肺炎(1/1)

    “何叔叔!”

    何齐戴着口罩,穿着隔离衣还是被一眼认了出来,他叹了口气,不知道该哭还是笑。

    小朋友脸上通红,眼睛中还带着困意,穿着一身家居服和拖鞋,手上扎着针,输液管向上延伸,盐水袋子被一个高高的青年男性捏在手上,正是郝迟叔侄俩。

    郝迟难得穿了正装,可惜藏青色的外套却被揉搓的像团抹布,他看到何齐,很是意外,忙上前道:“何医生,你怎么在这里?”

    何齐向旁边一站,让出路来,他点点头,“你好,郝老师,先让孩子去床上吧。”

    “哦哦,好。”郝迟弯下腰一把抱起郝思远,把他放到了床上去。

    何齐拿出听诊器,先用手消消了毒,又拿在手心里慢慢捂着,“宋主任家里有事,嘱咐我过来会诊,孩子是怎么回事?”

    郝迟把盐水瓶挂到输液架上去,又给郝思远盖好被子,“这小子发烧了,最高能有40℃。
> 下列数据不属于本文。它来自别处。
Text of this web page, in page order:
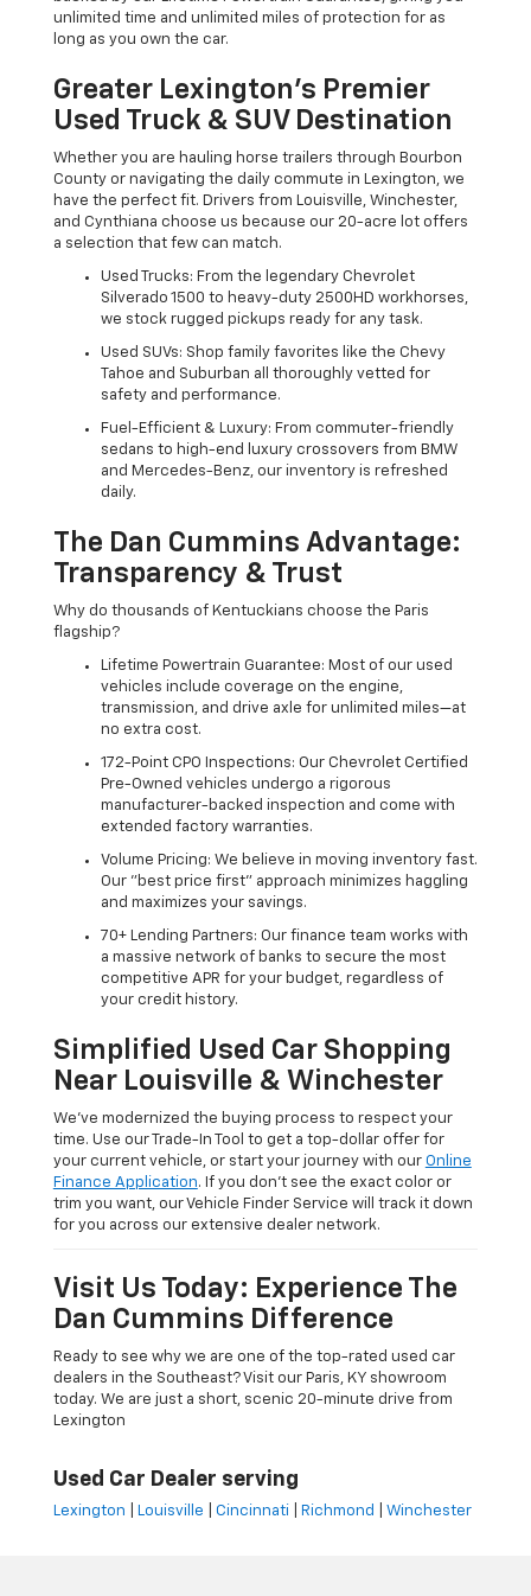
unlimited time and unlimited miles of protection for as
long as you own the car.
Greater Lexington’s Premier
Used Truck & SUV Destination
Whether you are hauling horse trailers through Bourbon
County or navigating the daily commute in Lexington, we
have the perfect fit. Drivers from Louisville, Winchester,
and Cynthiana choose us because our 20-acre lot offers
a selection that few can match.
Used Trucks: From the legendary Chevrolet
Silverado 1500 to heavy-duty 2500HD workhorses,
we stock rugged pickups ready for any task.
Used SUVs: Shop family favorites like the Chevy
Tahoe and Suburban all thoroughly vetted for
safety and performance.
Fuel-Efficient & Luxury: From commuter-friendly
sedans to high-end luxury crossovers from BMW
and Mercedes-Benz, our inventory is refreshed
daily.
The Dan Cummins Advantage:
Transparency & Trust
Why do thousands of Kentuckians choose the Paris
flagship?
Lifetime Powertrain Guarantee: Most of our used
vehicles include coverage on the engine,
transmission, and drive axle for unlimited miles—at
no extra cost.
172-Point CPO Inspections: Our Chevrolet Certified
Pre-Owned vehicles undergo a rigorous
manufacturer-backed inspection and come with
extended factory warranties.
Volume Pricing: We believe in moving inventory fast.
Our "best price first" approach minimizes haggling
and maximizes your savings.
70+ Lending Partners: Our finance team works with
a massive network of banks to secure the most
competitive APR for your budget, regardless of
your credit history.
Simplified Used Car Shopping
Near Louisville & Winchester
We’ve modernized the buying process to respect your
time. Use our Trade-In Tool to get a top-dollar offer for
your current vehicle, or start your journey with our Online
Finance Application. If you don’t see the exact color or
trim you want, our Vehicle Finder Service will track it down
for you across our extensive dealer network.
Visit Us Today: Experience The
Dan Cummins Difference
Ready to see why we are one of the top-rated used car
dealers in the Southeast? Visit our Paris, KY showroom
today. We are just a short, scenic 20-minute drive from
Lexington
Used Car Dealer serving
Lexington Louisville Cincinnati Richmond Winchester
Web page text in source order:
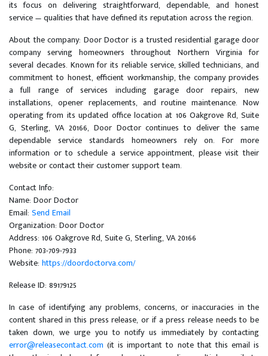
its focus on delivering straightforward, dependable, and honest
service — qualities that have defined its reputation across the region.
About the company: Door Doctor is a trusted residential garage door
company serving homeowners throughout Northern Virginia for
several decades. Known for its reliable service, skilled technicians, and
commitment to honest, efficient workmanship, the company provides
a full range of services including garage door repairs, new
installations, opener replacements, and routine maintenance. Now
operating from its updated office location at 106 Oakgrove Rd, Suite
G, Sterling, VA 20166, Door Doctor continues to deliver the same
dependable service standards homeowners rely on. For more
information or to schedule a service appointment, please visit their
website or contact their customer support team.
Contact Info:
Name: Door Doctor
Email: Send Email
Organization: Door Doctor
Address: 106 Oakgrove Rd, Suite G, Sterling, VA 20166
Phone: 703-709-7933
Website: https://doordoctorva.com/
Release ID: 89179125
In case of identifying any problems, concerns, or inaccuracies in the
content shared in this press release, or if a press release needs to be
taken down, we urge you to notify us immediately by contacting
error@releasecontact.com (it is important to note that this email is
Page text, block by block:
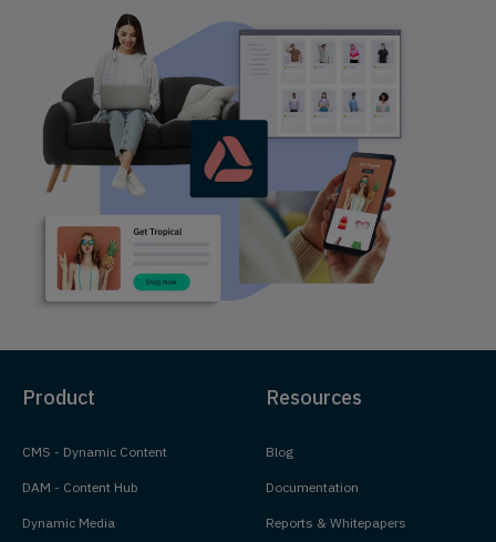
Product
CMS - Dynamic Content
DAM - Content Hub
Dynamic Media
Resources
Blog
Documentation
Reports & Whitepapers
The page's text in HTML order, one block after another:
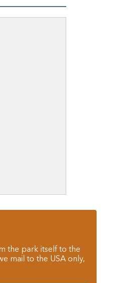
the park itself to the
mail to the USA only,
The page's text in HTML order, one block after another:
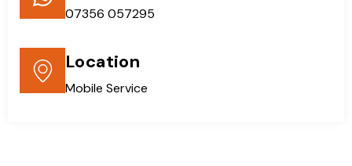
07356 057295
Location
Mobile Service
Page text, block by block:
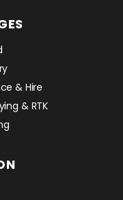
& Hire
& RTK
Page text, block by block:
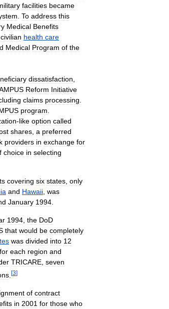
facilities became
To address this
Medical Benefits
civilian health care
Medical Program of the
dissatisfaction
Reform Initiative
claims processing
program
-like option called
shares a preferred
providers in exchange for
choice in selecting
covering six states only
and Hawaii was
January 1994
1994 the DoD
that would be completely
was divided into 12
for each region and
TRICARE seven
[3]
of contract
in 2001 for those who
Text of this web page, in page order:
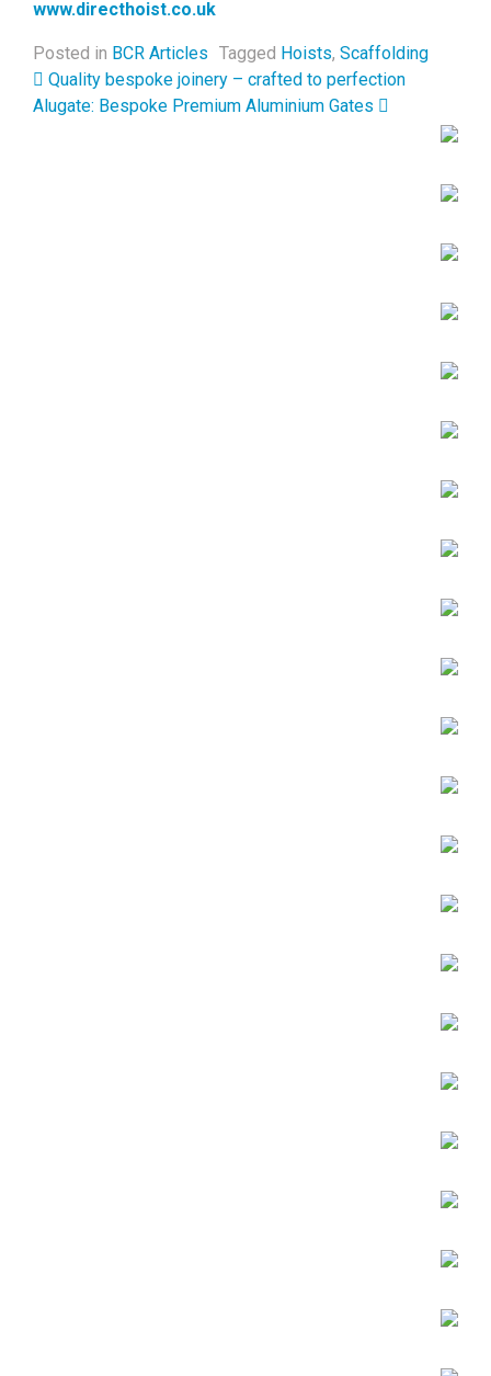
www.directhoist.co.uk
Posted in BCR Articles Tagged Hoists, Scaffolding
Post navigation
Quality bespoke joinery – crafted to perfection
Alugate: Bespoke Premium Aluminium Gates
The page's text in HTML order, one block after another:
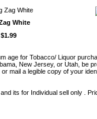
White
$1.99
age for Tobacco/ Liquor
New Jersey, or Utah, be
mail a legible copy of your
its for Individual sell only .
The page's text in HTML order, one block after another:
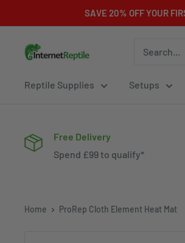
to
content
SAVE 20% OFF YOUR
Internet
Reptile Supplies Setups
Free Delivery
Spend £99 to qualify*
Home ProRep Cloth Element Heat Mat
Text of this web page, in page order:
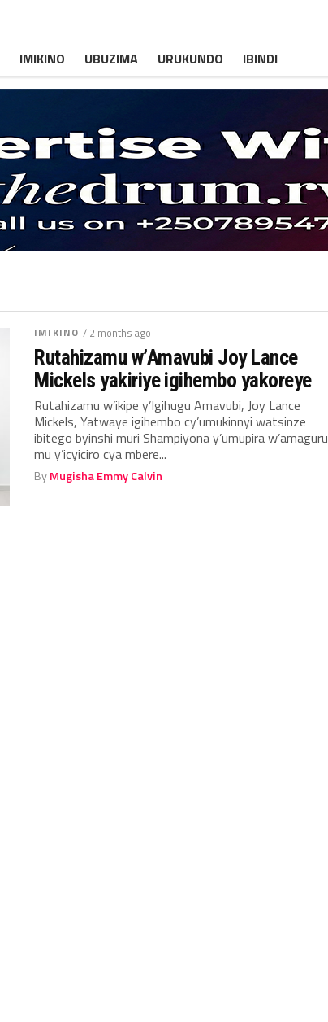
IMIKINO UBUZIMA URUKUNDO IBINDI
IMIKINO / 2 months ago
Rutahizamu w’Amavubi Joy Lance
Mickels yakiriye igihembo yakoreye
Rutahizamu w’ikipe y’Igihugu Amavubi, Joy Lance
Mickels, Yatwaye igihembo cy’umukinnyi watsinze
ibitego byinshi muri Shampiyona y’umupira w’amaguru
mu y’icyiciro cya mbere...
ByMugisha Emmy Calvin
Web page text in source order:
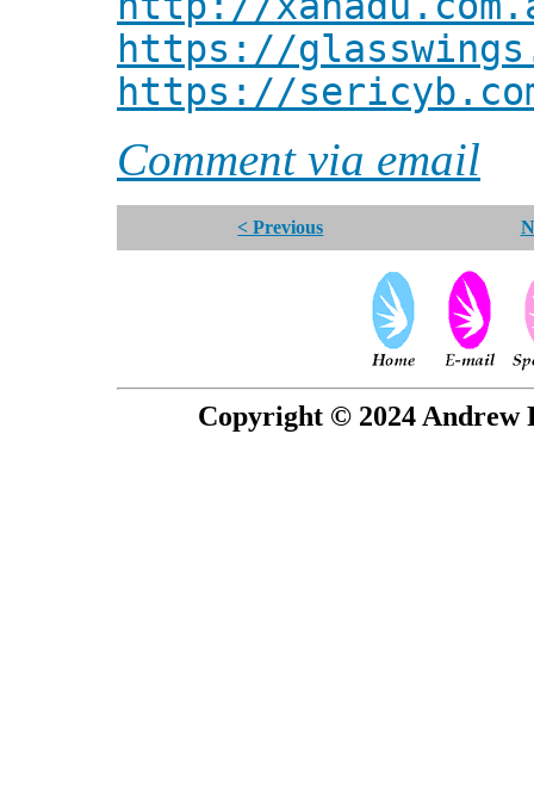
https://
https://
Comment via email
< Previous
Copyright © 2024 Andrew
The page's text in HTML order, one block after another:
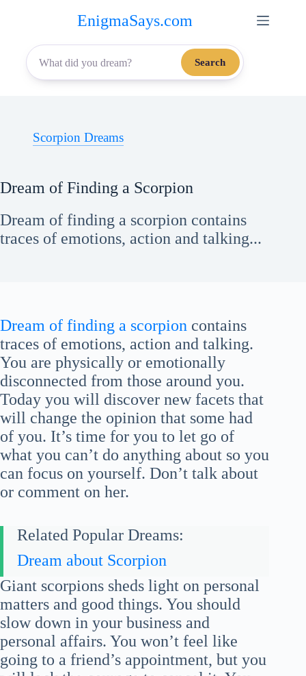
content
EnigmaSays.com
Search
Scorpion Dreams
Dream of Finding a Scorpion
Dream of finding a scorpion contains
traces of emotions, action and talking...
Dream of finding a scorpion contains
traces of emotions, action and talking.
You are physically or emotionally
disconnected from those around you.
Today you will discover new facets that
will change the opinion that some had
of you. It’s time for you to let go of
what you can’t do anything about so you
can focus on yourself. Don’t talk about
or comment on her.
Related Popular Dreams:
Dream about Scorpion
Giant scorpions sheds light on personal
matters and good things. You should
slow down in your business and
personal affairs. You won’t feel like
going to a friend’s appointment, but you
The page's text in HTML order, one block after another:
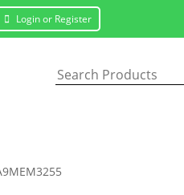
Login or Register
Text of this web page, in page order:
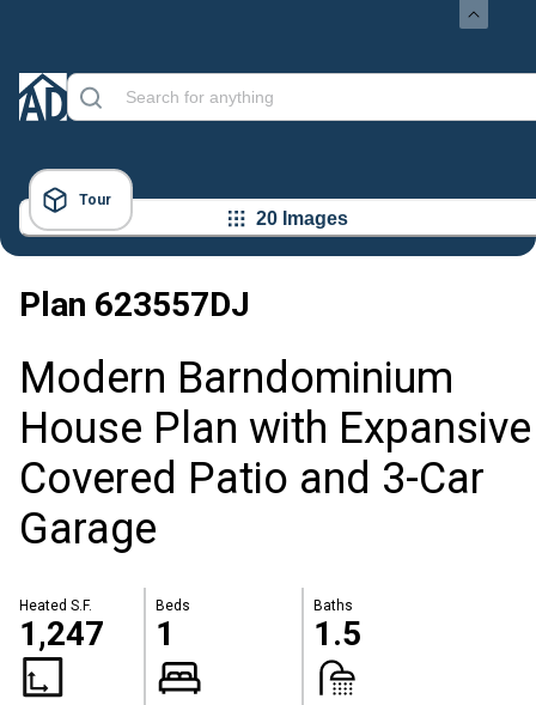
Tour
20 Images
Plan 623557DJ
Modern Barndominium
House Plan with Expansive
Covered Patio and 3-Car
Garage
Heated S.F.
1,247
Beds
1
Baths
1.5
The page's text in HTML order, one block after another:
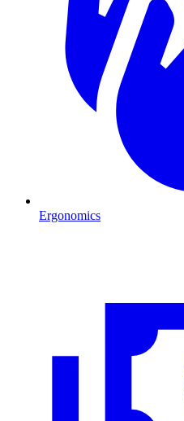
Ergonomics
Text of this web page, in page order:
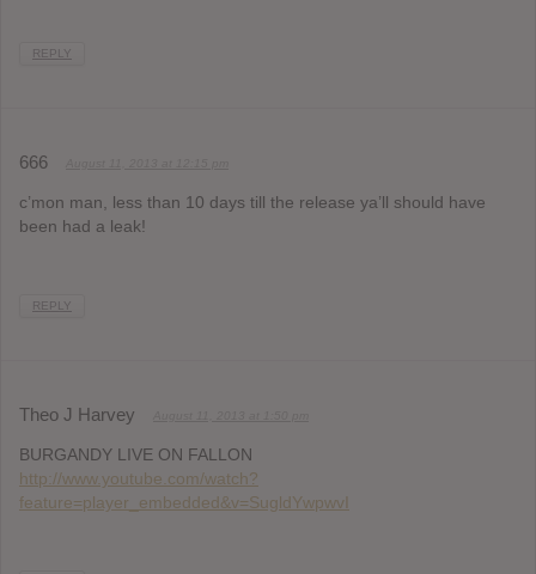
REPLY
666
c’mon man, less than 10 days till the release ya’ll should have
been had a leak!
REPLY
Theo J Harvey
BURGANDY LIVE ON FALLON
http://www.youtube.com/watch?
feature=player_embedded&v=SugldYwpwvI
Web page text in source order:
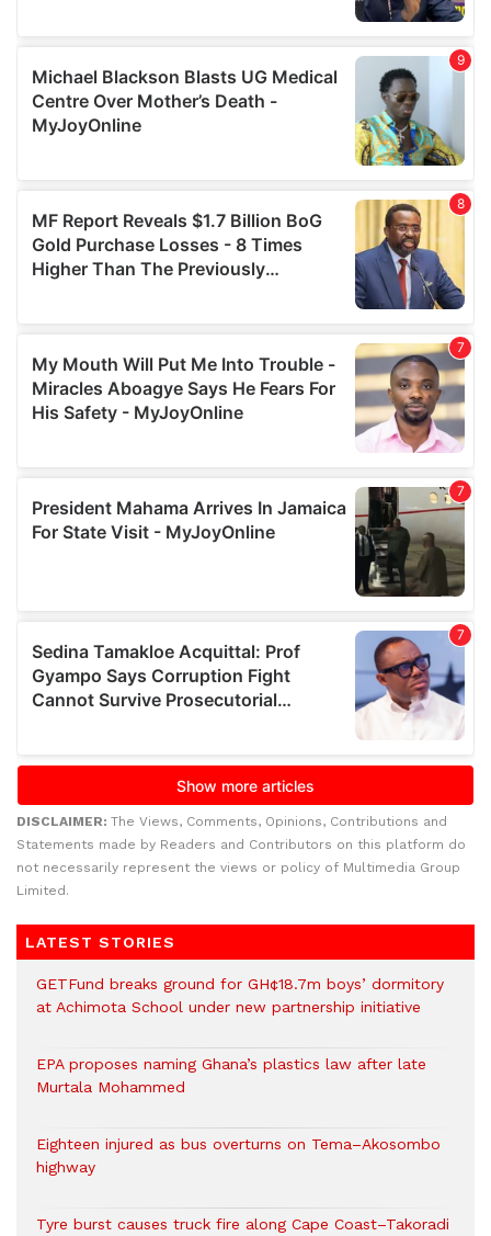
DISCLAIMER: The Views, Comments, Opinions, Contributions and
Statements made by Readers and Contributors on this platform do
not necessarily represent the views or policy of Multimedia Group
Limited.
LATEST STORIES
GETFund breaks ground for GH¢18.7m boys’ dormitory
at Achimota School under new partnership initiative
EPA proposes naming Ghana’s plastics law after late
Murtala Mohammed
Eighteen injured as bus overturns on Tema–Akosombo
highway
Tyre burst causes truck fire along Cape Coast–Takoradi
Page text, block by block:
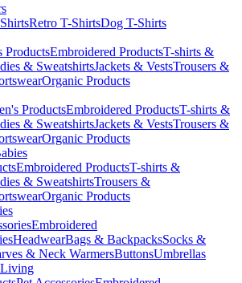
Retro T-ShirtsDog T-Shirts
ProductsEmbroidered ProductsT-shirts &
& SweatshirtsJackets & VestsTrousers &
Organic Products
ProductsEmbroidered ProductsT-shirts &
& SweatshirtsJackets & VestsTrousers &
Organic Products
Embroidered ProductsT-shirts &
& SweatshirtsTrousers &
Organic Products
Embroidered
HeadwearBags & BackpacksSocks &
& Neck WarmersButtonsUmbrellas
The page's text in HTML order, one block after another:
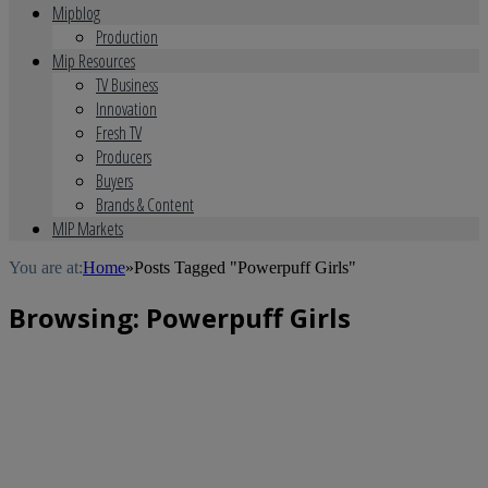
Mipblog
Production
Mip Resources
TV Business
Innovation
Fresh TV
Producers
Buyers
Brands & Content
MIP Markets
You are at:Home»Posts Tagged "Powerpuff Girls"
Browsing: Powerpuff Girls

”

    “几天?有没有别的症状。”

    郝迟疑惑地摸头,“大概六天了,每天都是突然起热,来挂上几瓶就好了,不咳嗽也不头痛。”

    何齐在床边站定,对着郝思远说:“郝思远,来,我听听你的心肺。”

    郝思远特别听话,自己撩起了胸前的衣服,还不等何齐说话,就开始大口呼吸,看来这几天在医院里也不是白待的。

    何齐笑着称赞,“真乖。”他把听诊器捂热了,放到郝思远的胸口上去听,郝迟紧张的站在一边看。

    “有事吗?”等何齐听完了,郝迟立刻就问。

    何齐不答,他帮郝思远把衣服放下来,然后拿起床头上的化验单看,有血常规、C反应蛋白和支原体抗体等检查,均没有明显异常,他仔细看了两遍,问:“孩子最近受凉了吗,或者积食、受惊有没有?”

    郝迟仔细回想,“没有,他平时就挺爱折腾的,这几天没什么特别的。”他又回头看了看那中年女性,问:“张姐,郝思远没偷什么吃吧?”

    张姐忙说:“没有,思远最近都在好好吃饭。”

    郝思远躺在病床上,烧的眼睛都红了,他拽拽何齐的隔离衣,小声说:“何叔叔,我难受。”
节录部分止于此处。